17. The non-transitory computer-readable medium of claim 16, wherein cleansing the first well log data comprises:
scaling the first well log data to produce scaled well log data, wherein the first well log data is scaled to a normalized range to provide uniformity across different measurements in the first well log data, and wherein the first well log data is scaled using a minmaxscaler; and
splitting the scaled well log data into the first sequences to produce the cleansed well log data, wherein the scaled well log data is split based upon one or more defined window sizes, and wherein the cleansed well log data is in a 2D array.
18. The non-transitory computer-readable medium of claim 17, wherein training the CNN comprises:
applying filters to the cleansed well log data to produce filtered well log data, wherein applying the filters detects spatial patterns within the first sequences, and wherein the applying the filters comprises passing the first sequences through one or more convolutional one-dimensional layers of the CNN;
reducing a dimensionality of the filtered well log data to produce reduced well log data, wherein reducing the dimensionality comprises passing the filtered well log data through one or more maxpooling one-dimensional layers of the CNN;
connecting and regularizing the reduced well log data to produce connected and regularized well log data, wherein connecting and regularizing the reduced well log data generalizes the reduced well log data and prevents overfitting within the reduced well log data, and wherein connecting and regularizing the reduced well log data comprises passing the reduced well log data through one or more dense and dropout layers of the CNN;
converting the connected and regularized well log data from a multi-dimensional output into a one-dimensional vector using a flatten layer of the CNN;
predicting a binary classification for the first formation tops in the first wells based upon the one-dimensional vector, wherein the binary classification is predicted using a dense layer of the CNN, and wherein the dense layer comprises sigmoid activation; and
training the CNN with a binary cross-entropy loss function that is configured to distinguish the first sequences containing the first marker tops from those without the first marker tops, wherein the binary cross-entropy loss function is determined or based upon the binary classification.

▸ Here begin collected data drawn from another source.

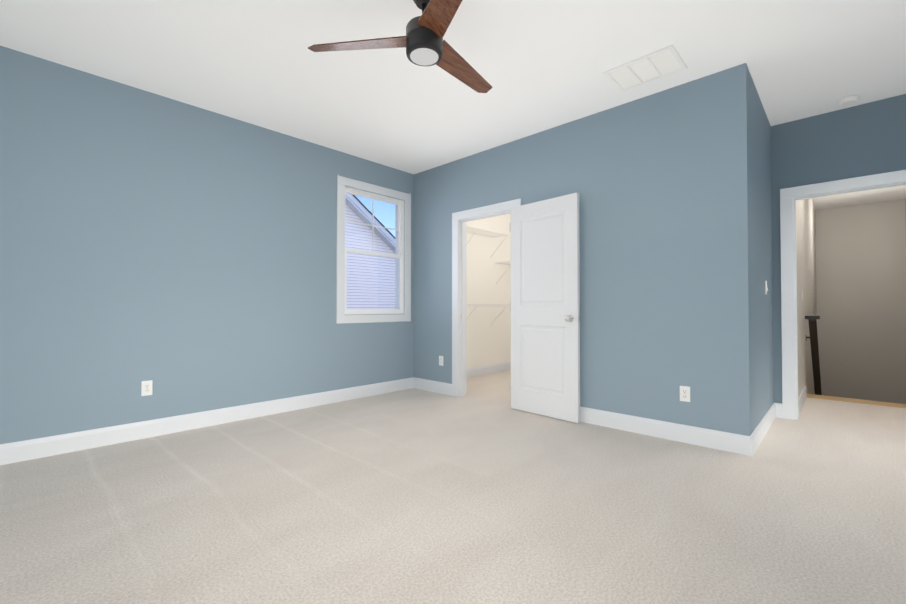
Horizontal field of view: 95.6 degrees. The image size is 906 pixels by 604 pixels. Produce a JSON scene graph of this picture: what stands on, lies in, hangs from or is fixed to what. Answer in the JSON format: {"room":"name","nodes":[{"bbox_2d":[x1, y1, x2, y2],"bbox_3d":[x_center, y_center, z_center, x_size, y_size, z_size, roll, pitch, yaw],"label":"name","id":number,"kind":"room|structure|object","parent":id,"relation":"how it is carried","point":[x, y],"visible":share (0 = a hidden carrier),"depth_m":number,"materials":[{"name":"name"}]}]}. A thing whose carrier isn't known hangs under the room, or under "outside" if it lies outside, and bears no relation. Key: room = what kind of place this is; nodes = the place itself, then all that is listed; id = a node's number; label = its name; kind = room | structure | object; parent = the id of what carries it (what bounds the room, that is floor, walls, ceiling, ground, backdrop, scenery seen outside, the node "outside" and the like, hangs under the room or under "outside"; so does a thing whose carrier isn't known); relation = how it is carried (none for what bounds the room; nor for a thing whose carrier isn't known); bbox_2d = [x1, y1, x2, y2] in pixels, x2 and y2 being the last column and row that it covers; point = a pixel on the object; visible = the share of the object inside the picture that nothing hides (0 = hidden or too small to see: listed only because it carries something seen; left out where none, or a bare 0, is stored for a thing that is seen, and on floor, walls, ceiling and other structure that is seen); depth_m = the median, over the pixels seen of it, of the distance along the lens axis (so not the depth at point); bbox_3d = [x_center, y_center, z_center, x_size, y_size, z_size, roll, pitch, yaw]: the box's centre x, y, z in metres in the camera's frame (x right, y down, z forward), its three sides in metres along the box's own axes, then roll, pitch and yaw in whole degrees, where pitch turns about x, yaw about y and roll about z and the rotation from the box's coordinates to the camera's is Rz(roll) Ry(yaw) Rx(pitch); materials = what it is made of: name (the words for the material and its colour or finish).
{"room":"empty bedroom","nodes":[
{"label":"empty bedroom","id":0,"kind":"room"},
{"bbox_2d":[0,46,510,443],"bbox_3d":[-1.039,-0.281,4.823,0.150,2.740,6.840,-1,-1,43],"label":"wall","id":1,"kind":"structure","parent":0,"point":[181,255],"depth_m":3.35,"materials":[{"name":"blue paint"}]},
{"bbox_2d":[141,380,151,395],"bbox_3d":[-2.413,0.679,3.240,0.008,0.115,0.070,-1,-1,43],"label":"outlet","id":2,"kind":"object","parent":1,"relation":"attached to","point":[146,388],"visible":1,"depth_m":3.23,"materials":[{"name":"white plastic"}]},
{"bbox_2d":[0,378,411,464],"bbox_3d":[-1.862,1.009,3.814,0.015,0.132,3.970,-1,-1,43],"label":"baseboard","id":3,"kind":"structure","parent":1,"relation":"attached to","point":[18,451],"depth_m":3.36,"materials":[{"name":"white wood"}]},
{"bbox_2d":[336,174,410,323],"bbox_3d":[-0.956,-0.578,4.901,0.167,1.637,1.050,-1,-1,43],"label":"window unit","id":4,"kind":"structure","parent":1,"relation":"in","point":[398,255],"depth_m":4.88,"materials":[{"name":"white plastic"}]},
{"bbox_2d":[467,226,510,325],"bbox_3d":[0.543,-0.326,6.163,0.308,1.399,2.464,-1,-1,43],"label":"wire closet shelf","id":5,"kind":"object","parent":1,"relation":"attached to","point":[492,236],"visible":0.54,"depth_m":6.07,"materials":[{"name":"white metal"}]},
{"bbox_2d":[467,362,510,377],"bbox_3d":[0.429,1.044,6.238,0.015,0.132,2.460,-1,-1,43],"label":"baseboard","id":6,"kind":"structure","parent":1,"relation":"attached to","point":[486,369],"depth_m":6.34,"materials":[{"name":"white"}]},
{"bbox_2d":[0,370,905,603],"bbox_3d":[0.724,1.166,3.130,5.010,0.200,6.830,-1,-1,43],"label":"floor carpet","id":7,"kind":"object","parent":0,"point":[482,491],"visible":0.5,"depth_m":2.05,"materials":[{"name":"beige carpet"}]},
{"bbox_2d":[0,0,905,209],"bbox_3d":[1.947,-1.706,4.464,5.010,0.100,10.390,-1,-1,43],"label":"ceiling","id":8,"kind":"structure","parent":0,"point":[538,66],"depth_m":2.82,"materials":[{"name":"white paint"}]},
{"bbox_2d":[308,0,492,92],"bbox_3d":[-0.046,-1.499,2.280,1.143,0.376,1.049,-1,-1,43],"label":"fan","id":9,"kind":"object","parent":8,"relation":"hanging from","point":[423,42],"visible":1,"depth_m":2.20,"materials":[{"name":"brown wood"}]},
{"bbox_2d":[603,44,686,91],"bbox_3d":[1.386,-1.672,2.971,0.465,0.009,0.360,-1,-1,43],"label":"ceiling vent","id":10,"kind":"object","parent":8,"relation":"in","point":[657,65],"visible":1,"depth_m":2.95,"materials":[{"name":"white"}]},
{"bbox_2d":[837,95,860,106],"bbox_3d":[3.264,-1.653,3.390,0.140,0.036,0.140,-1,-1,43],"label":"smoke detector","id":11,"kind":"object","parent":8,"relation":"attached to","point":[848,101],"visible":1,"depth_m":3.36,"materials":[{"name":"white plastic"}]},
{"bbox_2d":[414,63,749,435],"bbox_3d":[0.817,-0.290,4.115,3.520,2.740,0.120,-1,-1,43],"label":"wall","id":12,"kind":"structure","parent":0,"point":[657,182],"depth_m":3.34,"materials":[{"name":"blue paint"}]},
{"bbox_2d":[412,377,451,395],"bbox_3d":[-0.245,1.026,5.008,0.664,0.132,0.015,-1,-1,43],"label":"baseboard","id":13,"kind":"structure","parent":12,"relation":"attached to","point":[418,383],"depth_m":5.00,"materials":[{"name":"white wood"}]},
{"bbox_2d":[439,356,442,365],"bbox_3d":[-0.143,0.703,4.920,0.070,0.115,0.008,-1,-1,43],"label":"outlet","id":14,"kind":"object","parent":12,"relation":"attached to","point":[441,360],"visible":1,"depth_m":4.91,"materials":[{"name":"white plastic"}]},
{"bbox_2d":[452,198,520,396],"bbox_3d":[0.388,0.022,4.516,0.952,2.126,0.156,-1,-1,43],"label":"door frame","id":15,"kind":"structure","parent":12,"relation":"attached to","point":[460,219],"depth_m":4.75,"materials":[{"name":"white wood"}]},
{"bbox_2d":[510,193,579,422],"bbox_3d":[0.849,0.052,3.900,0.153,2.025,0.767,1,-1,-42],"label":"closet door","id":16,"kind":"structure","parent":12,"relation":"in","point":[545,316],"depth_m":3.85,"materials":[{"name":"white painted wood"},{"name":"satin nickel"}]},
{"bbox_2d":[580,407,755,455],"bbox_3d":[1.375,1.005,3.477,1.889,0.132,0.015,-1,-1,43],"label":"baseboard","id":17,"kind":"structure","parent":12,"relation":"attached to","point":[719,440],"depth_m":3.16,"materials":[{"name":"white wood"}]},
{"bbox_2d":[680,386,689,401],"bbox_3d":[1.761,0.698,3.121,0.070,0.115,0.008,-1,-1,43],"label":"outlet","id":18,"kind":"object","parent":12,"relation":"attached to","point":[685,393],"visible":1,"depth_m":3.12,"materials":[{"name":"white plastic"}]},
{"bbox_2d":[746,64,773,434],"bbox_3d":[2.490,-0.300,3.410,0.120,2.740,1.386,-1,-1,43],"label":"wall","id":19,"kind":"structure","parent":0,"point":[761,373],"depth_m":3.26,"materials":[{"name":"blue paint"}]},
{"bbox_2d":[753,403,779,449],"bbox_3d":[2.547,1.003,3.350,0.020,0.132,1.370,-1,-1,43],"label":"baseboard","id":20,"kind":"structure","parent":19,"relation":"attached to","point":[764,425],"depth_m":3.37,"materials":[{"name":"white wood"}]},
{"bbox_2d":[796,198,816,398],"bbox_3d":[4.739,1.181,5.657,0.275,5.640,4.760,-1,-1,43],"label":"wall","id":21,"kind":"structure","parent":0,"point":[806,243],"depth_m":5.00,"materials":[{"name":"grey paint"}]},
{"bbox_2d":[798,386,806,416],"bbox_3d":[3.629,1.016,4.273,0.015,0.132,1.180,-1,-1,43],"label":"baseboard","id":22,"kind":"structure","parent":21,"relation":"attached to","point":[802,397],"depth_m":4.08,"materials":[{"name":"white wood"}]},
{"bbox_2d":[805,316,821,394],"bbox_3d":[5.215,1.467,5.858,0.135,2.586,3.170,-1,-1,43],"label":"handrail","id":23,"kind":"object","parent":21,"relation":"attached to","point":[812,321],"visible":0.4,"depth_m":5.09,"materials":[{"name":"black"}]},
{"bbox_2d":[771,94,905,403],"bbox_3d":[3.494,-0.299,3.498,1.460,2.740,0.120,-1,-1,43],"label":"wall","id":24,"kind":"structure","parent":0,"point":[865,139],"depth_m":3.61,"materials":[{"name":"blue paint"}]},
{"bbox_2d":[780,170,905,419],"bbox_3d":[3.462,0.008,3.524,1.002,2.126,0.156,-1,-1,43],"label":"door frame","id":25,"kind":"structure","parent":24,"relation":"attached to","point":[789,197],"depth_m":3.77,"materials":[{"name":"white wood"}]},
{"bbox_2d":[807,394,905,407],"bbox_3d":[4.503,1.182,4.431,1.065,0.204,0.252,-1,-1,43],"label":"floor","id":26,"kind":"structure","parent":0,"point":[897,405],"depth_m":4.47,"materials":[{"name":"brown wood"}]},
{"bbox_2d":[816,199,905,403],"bbox_3d":[6.820,1.199,6.883,1.065,5.640,0.120,-1,-1,43],"label":"wall","id":27,"kind":"structure","parent":0,"point":[861,281],"depth_m":6.83,"materials":[{"name":"grey paint"}]},
{"label":"outside","id":28,"kind":"structure","parent":0,"visible":0},
{"bbox_2d":[345,193,394,308],"bbox_3d":[-7.156,-0.746,10.885,7.000,10.242,17.000,-1,-1,43],"label":"neighbouring house","id":29,"kind":"structure","parent":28,"point":[353,202],"depth_m":11.29,"materials":[{"name":"white"}]}
]}

19. The non-transitory computer-readable medium of claim 18, wherein predicting the probability comprises determining an area of a deviation of the second sequences from a predicted probability log, and wherein as the area increases, the probability increases.
20. The non-transitory computer-readable medium of claim 19, wherein the operations further comprise:
filtering the second formation tops to those within a portion of the area where the probability is highest to produce filtered formation tops;
displaying the filtered formation tops; and
performing a wellsite action based upon or in response to the filtered formation tops, wherein the wellsite action comprises generating or updating a model of the subsurface.